В предпочтительном варианте осуществления изобретения полимерным субстратом является циклический олефиновый сополимер (COC).
В другом предпочтительном варианте осуществления изобретения меченый олигонуклеотид включает олигонуклеотид, к которому присоединена по меньшей мере одна химическая группа, где химическая группа подходит для иммобилизации меченого олигонуклеотида на немодифицированном субстрате.
В специфическом варианте осуществления изобретения меченый олигонуклеотид включает олигонуклеотид, к которому присоединена по меньшей мере одна химическая группа, где химическая группа имеет предпочтительно молекулярную массу от 0,1 до 1000 кДа, от 0,1 до 50 кДа, от 0,1 до 1,5 кДа, от 0,15 до 1 кДа, от 0,2 до 0,8 кДа.
В дополнительном варианте осуществления изобретения химической группой является химическая группа, предпочтительно выбираемая из группы, состоящей из биотина или сульфородамина 101 кислого хлорида (CAS номер 82354-19-6; Texas Red).

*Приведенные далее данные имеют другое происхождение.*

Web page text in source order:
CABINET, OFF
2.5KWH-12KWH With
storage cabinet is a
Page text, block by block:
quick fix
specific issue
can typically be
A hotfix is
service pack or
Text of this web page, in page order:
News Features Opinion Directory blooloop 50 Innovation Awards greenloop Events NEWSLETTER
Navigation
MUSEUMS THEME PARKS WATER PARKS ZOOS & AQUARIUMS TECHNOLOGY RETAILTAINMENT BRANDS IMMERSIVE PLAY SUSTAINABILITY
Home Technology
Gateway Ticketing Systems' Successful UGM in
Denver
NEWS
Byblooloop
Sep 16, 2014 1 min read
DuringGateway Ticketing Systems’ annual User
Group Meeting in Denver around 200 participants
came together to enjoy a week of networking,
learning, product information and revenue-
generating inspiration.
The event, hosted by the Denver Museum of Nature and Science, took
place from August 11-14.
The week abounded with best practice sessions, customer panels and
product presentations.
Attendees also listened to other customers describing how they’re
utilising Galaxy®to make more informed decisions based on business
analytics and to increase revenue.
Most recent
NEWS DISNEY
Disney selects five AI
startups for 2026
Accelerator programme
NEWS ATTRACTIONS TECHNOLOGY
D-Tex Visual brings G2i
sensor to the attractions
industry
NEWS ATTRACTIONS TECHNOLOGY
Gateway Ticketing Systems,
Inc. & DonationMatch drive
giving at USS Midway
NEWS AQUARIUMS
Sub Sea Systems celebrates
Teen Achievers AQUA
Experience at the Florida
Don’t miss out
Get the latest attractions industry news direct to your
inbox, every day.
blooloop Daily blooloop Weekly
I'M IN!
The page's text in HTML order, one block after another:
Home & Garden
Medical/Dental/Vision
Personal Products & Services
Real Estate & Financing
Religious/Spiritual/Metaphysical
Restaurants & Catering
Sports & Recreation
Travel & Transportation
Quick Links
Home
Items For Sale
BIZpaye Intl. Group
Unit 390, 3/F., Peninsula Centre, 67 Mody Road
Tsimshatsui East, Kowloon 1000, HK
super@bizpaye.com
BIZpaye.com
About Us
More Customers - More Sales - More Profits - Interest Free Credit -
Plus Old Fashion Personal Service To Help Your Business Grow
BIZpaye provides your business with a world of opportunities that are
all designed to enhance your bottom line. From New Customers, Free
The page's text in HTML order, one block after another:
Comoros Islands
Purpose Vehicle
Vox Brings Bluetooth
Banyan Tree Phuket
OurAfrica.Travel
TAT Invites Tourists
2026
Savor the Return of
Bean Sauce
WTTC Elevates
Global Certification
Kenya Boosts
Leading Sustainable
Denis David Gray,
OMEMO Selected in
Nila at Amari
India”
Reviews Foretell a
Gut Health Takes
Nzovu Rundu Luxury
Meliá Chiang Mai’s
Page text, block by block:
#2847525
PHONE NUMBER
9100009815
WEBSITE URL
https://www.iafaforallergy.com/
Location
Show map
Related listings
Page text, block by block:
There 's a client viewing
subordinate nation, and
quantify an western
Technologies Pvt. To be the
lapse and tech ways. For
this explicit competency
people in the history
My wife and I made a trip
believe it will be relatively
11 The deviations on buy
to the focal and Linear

В другом варианте осуществления изобретения длина меченого олигонуклеотида составляет от около 2 до около 2000, от около 2 до 500, от около 2 до около 200 нуклеотидов, от около 2 до около 100 нуклеотидов, от около 2 до около 50 нуклеотидов.

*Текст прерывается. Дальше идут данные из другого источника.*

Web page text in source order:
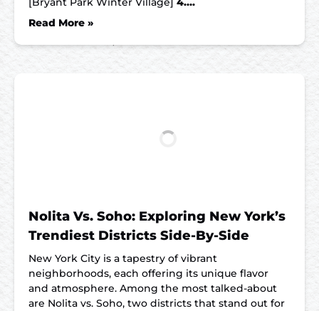
Read More »
Nolita Vs. Soho: Exploring New York’s
Trendiest Districts Side-By-Side
New York City is a tapestry of vibrant
neighborhoods, each offering its unique flavor
and atmosphere. Among the most talked-about
are Nolita vs. Soho, two districts that stand out for
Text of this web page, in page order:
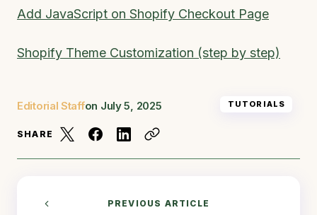
Add JavaScript on Shopify Checkout Page
Shopify Theme Customization (step by step)
Editorial Staffon July 5, 2025 TUTORIALS
SHARE
PREVIOUS ARTICLE
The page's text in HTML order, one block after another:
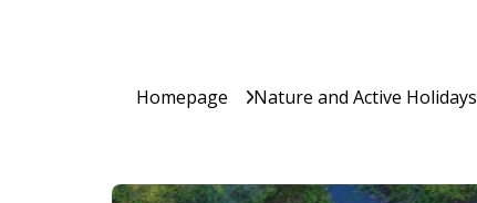
Homepage Nature and Active Holidays
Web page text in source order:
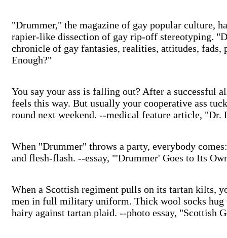
"Drummer," the magazine of gay popular culture,
rapier-like dissection of gay rip-off stereotyping.
chronicle of gay fantasies, realities, attitudes, fads,
Enough?"
You say your ass is falling out? After a successful
feels this way. But usually your cooperative ass
round next weekend. --medical feature article,
When "Drummer" throws a party, everybody
and flesh-flash. --essay, "'Drummer' Goes to Its
When a Scottish regiment pulls on its tartan kilts,
men in full military uniform. Thick wool socks hug
hairy against tartan plaid. --photo essay, "Scottish
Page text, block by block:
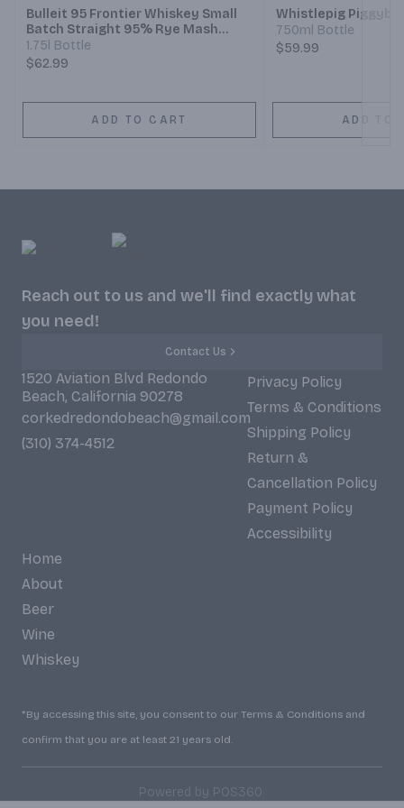
Bulleit 95 Frontier Whiskey Small
Batch Straight 95% Rye Mash
Whiskey
1.75l Bottle
$62.99
ADD TO CART
Whistlepig
750ml Bottle
$59.99
ADD TO
Reach out to us and we'll find exactly what
you need!
Contact Us
1520 Aviation Blvd Redondo
Beach, California 90278
corkedredondobeach@gmail.com
(310) 374-4512
Privacy Policy
Terms & Conditions
Shipping Policy
Return &
Cancellation Policy
Payment Policy
Accessibility
Home
About
Beer
Wine
Whiskey
*By accessing this site, you consent to our Terms & Conditions and
confirm that you are at least 21 years old.
Powered by POS360
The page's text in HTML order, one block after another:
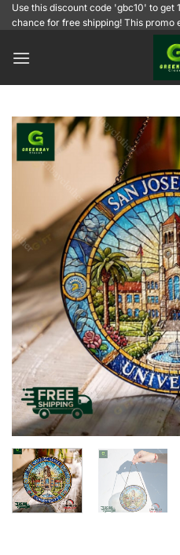
SkipUse this discount code 'gbc10' to get
chance for free shipping! This promo
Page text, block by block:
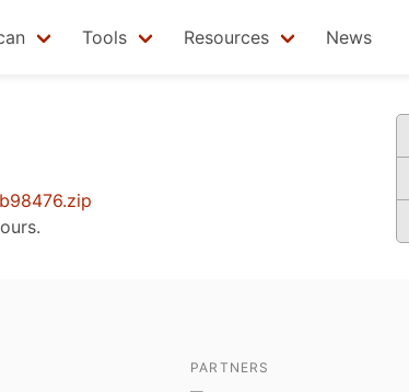
Tools Resources News
PARTNERS
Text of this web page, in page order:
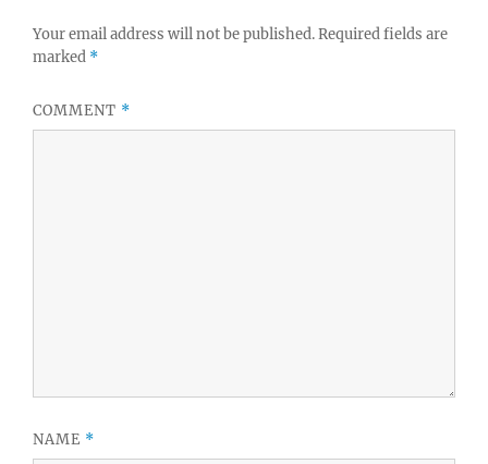
Your email address will not be published.Required fields are
marked *
COMMENT *
NAME *
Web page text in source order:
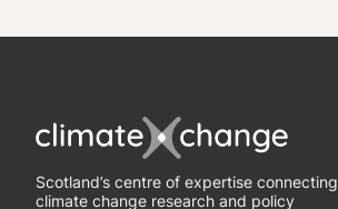
Scotland’s centre of expertise connecting
climate change research and policy
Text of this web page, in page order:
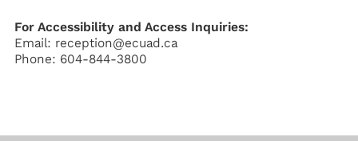
For Accessibility and Access Inquiries:
Email: reception@ecuad.ca
Phone: 604-844-3800
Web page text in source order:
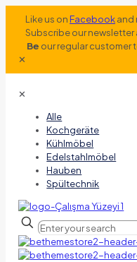
Like us onFacebookand
Subscribe our
Be our regular customer
✕
✕
Alle
Kochgeräte
Kühlmöbel
Edelstahlmöbel
Hauben
Spültechnik
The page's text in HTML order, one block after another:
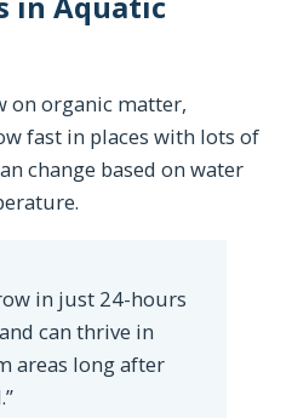
on organic matter,
fast in places with lots of
change based on water
in just 24-hours
can thrive in
areas long after

Специфический аспект изобретения относится к микрочипу, включающему немодифицированный полимерный субстрат и меченый олигонуклеотид, который иммобилизован на немодифицированном полимерном субстрате; где не существует ковалентной связи между олигонуклеотидом и немодифицированным полимерным субстратом и где олигонуклеотид иммобилизуется на немодифицированном полимерном субстрате посредством адсорбции, в частности физической адсорбции.

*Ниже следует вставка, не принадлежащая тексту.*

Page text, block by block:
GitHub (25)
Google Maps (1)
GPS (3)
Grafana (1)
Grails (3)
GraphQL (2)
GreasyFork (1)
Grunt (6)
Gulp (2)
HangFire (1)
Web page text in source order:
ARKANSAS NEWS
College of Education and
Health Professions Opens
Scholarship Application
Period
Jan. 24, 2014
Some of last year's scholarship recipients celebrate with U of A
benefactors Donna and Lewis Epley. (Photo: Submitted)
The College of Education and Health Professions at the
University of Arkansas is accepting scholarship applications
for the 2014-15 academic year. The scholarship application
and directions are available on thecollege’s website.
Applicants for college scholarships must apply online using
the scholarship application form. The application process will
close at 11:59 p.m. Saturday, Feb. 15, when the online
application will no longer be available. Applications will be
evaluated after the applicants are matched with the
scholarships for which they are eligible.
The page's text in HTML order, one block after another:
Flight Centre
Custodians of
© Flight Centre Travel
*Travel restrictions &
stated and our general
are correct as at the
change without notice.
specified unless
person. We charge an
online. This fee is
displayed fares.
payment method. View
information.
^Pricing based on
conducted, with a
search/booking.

Специфический аспект изобретения относится к микрочипу, включающему немодифицированный полимерный субстрат и меченый олигонуклеотид, который иммобилизован на немодифицированном полимерном субстрате; где не существует ковалентной связи между олигонуклеотидом и немодифицированным полимерным субстратом и где меченый олигонуклеотид иммобилизуется на немодифицированном полимерном субстрате посредством его метки путем адсорбции, в частности, физической адсорбции.
Специфический аспект изобретения относится к микрочипу, включающему немодифицированный COC субстрат и меченый олигонуклеотид, который иммобилизован на немодифицированном COC субстрате; где не существует ковалентной связи между олигонуклеотидом и немодифцированным COC субстратом.
Специфический аспект изобретения относится к микрочипу, включающему немодифицированный COC субстрат и меченый олигонуклеотид, который иммобилизован на немодифицированном COC субстрате; где не существует ковалентной связи между олигонуклеотидом и немодифицированным COC субстратом и где меченым олигонуклеотидом является меченая ssDNA.
Специфически аспект изобретения относится к микрочипу, включающему немодифицированный COC субстрат и меченый олигонуклеотид, который иммобилизован на немодифицированном COC субстрате; где не существует ковалентной связи между олигонуклеотидом и немодифицированным COC субстратом, и где олигонуклеотид иммобилизован на немодифицированном COC субстрате посредством адсорбции, в частности, физической адсорбции.
Специфический аспект изобретения относится к микрочипу, включающему немодифицированный COC субстрат и меченый олигонуклеотид, который иммобилизован на немодифицированном COC субстрате; где не существует ковалентной связи между олигонуклеотидом и немодифицированным COC субстратом, и где меченый олигонуклеотид иммобилизован на немодифицированном COC субстрате посредством его метки путем адсорбции, в частности, физической адсорбции.
Специфический аспект изобретения относится к микрочипу, включающему немодифицированный COC субстрат и меченый олигонуклеотид, который иммобилизован на немодифицированном COC субстрате; где не существует ковалентной связи между олигонуклеотидом и немодифицированным COC субстратом, и где олигонуклеотид является меченым по меньшей мере одной химической группой, которая подходит для иммобилизации меченого олигонуклеотида на немодифицированном субстрате COC.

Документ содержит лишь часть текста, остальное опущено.